Shortly after completion, Sureterm found that some of its customers had paid substantially more for their insurance than they had originally been quoted. It reported itself to the Financial Services Authority, which found that the customers would have to be compensated.
Capita claimed the cost of compensation from Mr Wood under an indemnity in the share purchase agreement, which read as follows:
‘The Sellers undertake to pay to the Buyer an amount equal to the amount which would be required to indemnify the Buyer and each member of the Buyer’s Group against all actions, proceedings, losses, claims, damages, costs, charges, expenses and liabilities suffered or incurred, and all fines, compensation or remedial action or payments imposed on or required to be made by the Company following and arising out of claims or complaints registered with the FSA, the Financial Services Ombudsman or any other Authority against the Company, the Sellers or any Relevant Person and which relate to the period prior to the Completion Date pertaining to any mis-selling or suspected mis-selling of any insurance or insurance related product or service.’
The High Court found for Capita, but its judgment was reversed by the Court of Appeal, and the Supreme Court agreed, finding for Mr Wood.
Describing the clause as ‘opaque’, Lord Hodge held that, to be covered by the indemnity, any loss had to arise out of a claim or complaint registered with the FSA. If the reference to claims or complaints registered with the FSA applied only to fines, compensation and remedial action or payments, as Capita had argued, it would serve no purpose, since fines, compensation and remedial action or payments were already included in the broader description of losses earlier in the clause. Sureterm’s losses were not covered by the indemnity, since it had reported itself to the FSA; no claims or complaints were made against it.
Lord Hodge also considered the broader context of the clause.

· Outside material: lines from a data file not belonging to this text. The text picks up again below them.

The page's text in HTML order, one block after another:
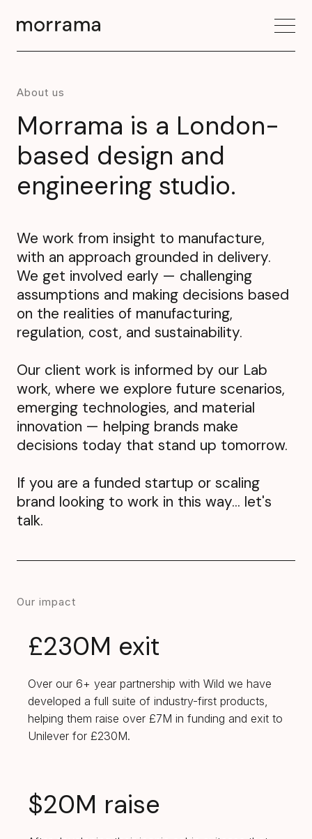
About us
Morrama is a London-
based design and
engineering studio.
We work from insight to manufacture,
with an approach grounded in delivery.
We get involved early — challenging
assumptions and making decisions based
on the realities of manufacturing,
regulation, cost, and sustainability.
Our client work is informed by our Lab
work, where we explore future scenarios,
emerging technologies, and material
innovation — helping brands make
decisions today that stand up tomorrow.
If you are a funded startup or scaling
brand looking to work in this way... let's
talk.
Our impact
£230M exit
Over our 6+ year partnership with Wild we have
developed a full suite of industry-first products,
helping them raise over £7M in funding and exit to
Unilever for £230M.
$20M raise
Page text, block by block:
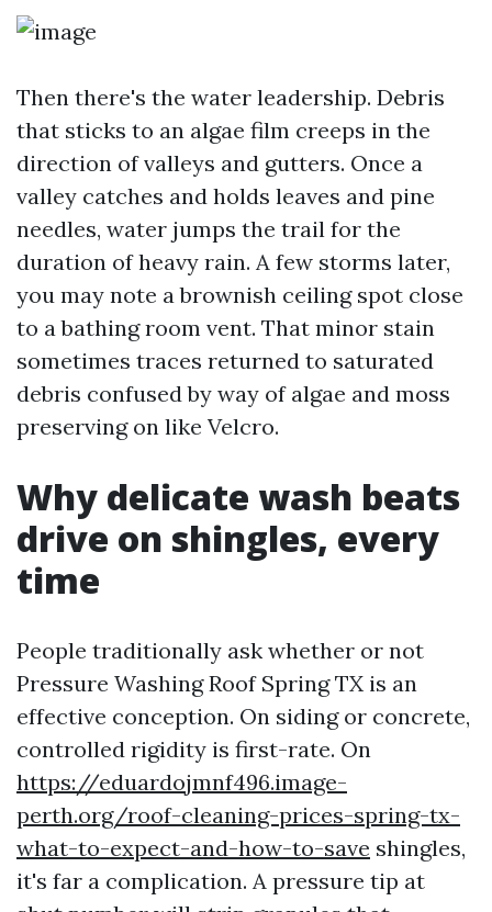
Then there's the water leadership. Debris
that sticks to an algae film creeps in the
direction of valleys and gutters. Once a
valley catches and holds leaves and pine
needles, water jumps the trail for the
duration of heavy rain. A few storms later,
you may note a brownish ceiling spot close
to a bathing room vent. That minor stain
sometimes traces returned to saturated
debris confused by way of algae and moss
preserving on like Velcro.
Why delicate wash beats
drive on shingles, every
time
People traditionally ask whether or not
Pressure Washing Roof Spring TX is an
effective conception. On siding or concrete,
controlled rigidity is first-rate. On
https://eduardojmnf496.image-
perth.org/roof-cleaning-prices-spring-tx-
what-to-expect-and-how-to-save shingles,
it's far a complication. A pressure tip at
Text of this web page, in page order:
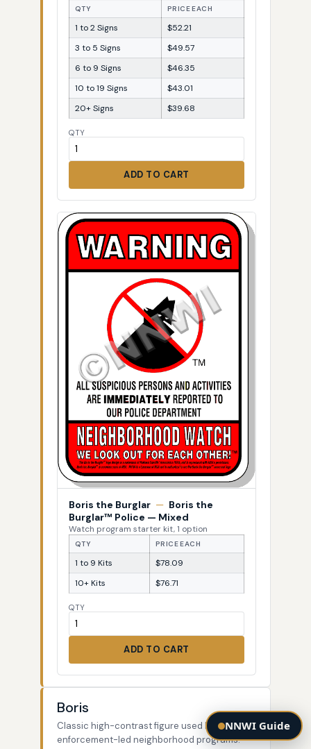
QTY PRICE EACH
1 to 2 Signs
$52.21
3 to 5 Signs
$49.57
6 to 9 Signs
$46.35
10 to 19 Signs
$43.01
20+ Signs
$39.68
QTY
ADD TO CART
Boris the Burglar — Boris the
Burglar™ Police — Mixed
Watch program starter kit, 1 option
QTY PRICE EACH
1 to 9 Kits
$78.09
10+ Kits
$76.71
QTY
ADD TO CART
Boris
Classic high-contrast figure used by law-
enforcement-led neighborhood programs.
NNWI Guide
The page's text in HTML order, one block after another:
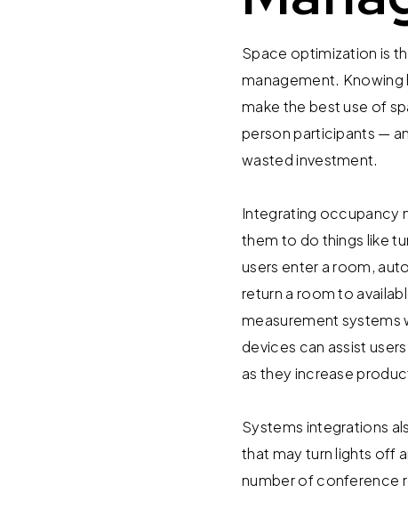
Space optimization is
management.
make the best use of
person participants —
wasted investment.
Integrating occupancy
them to do things like
users enter a room,
return a room to
measurement systems
devices can assist
as they increase
Systems integrations
that may turn lights off
number of conference
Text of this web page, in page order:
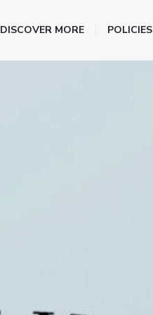
DISCOVER MORE POLICIES
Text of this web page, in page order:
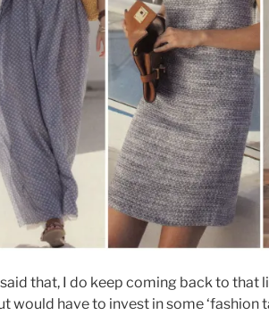
that, I do keep coming back to that
would have to invest in some ‘fashion
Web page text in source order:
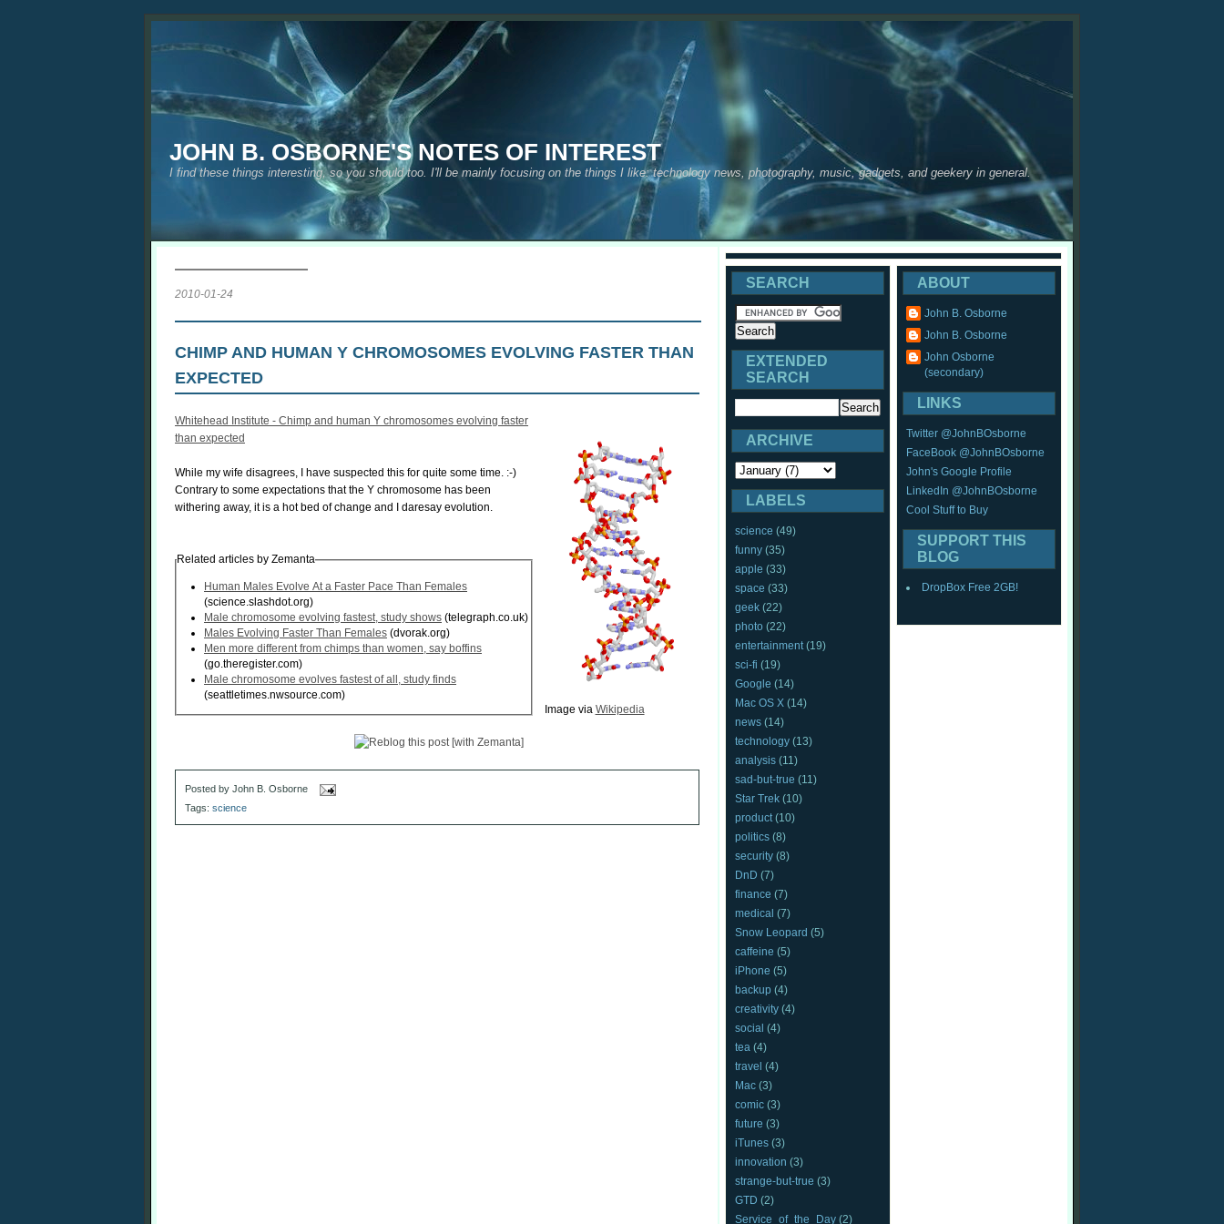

The agreement included warranties, which were drafted more widely than the indemnity but were time-limited; any claim under warranty had to be made within two years. In that context, it made sense to construe the indemnity narrowly.
Explaining his approach, Lord Hodge described contractual interpretation as ‘a unitary exercise’ in which both business common sense and the drafting of the clause in question should be considered; ‘each suggested interpretation is checked against the provisions of the contract and its commercial consequences are investigated’.
This case illustrates the difficulties that arise from poor drafting: in negotiating agreements, the parties should ensure, as far as possible, that the wording agreed reflects their intended meaning clearly.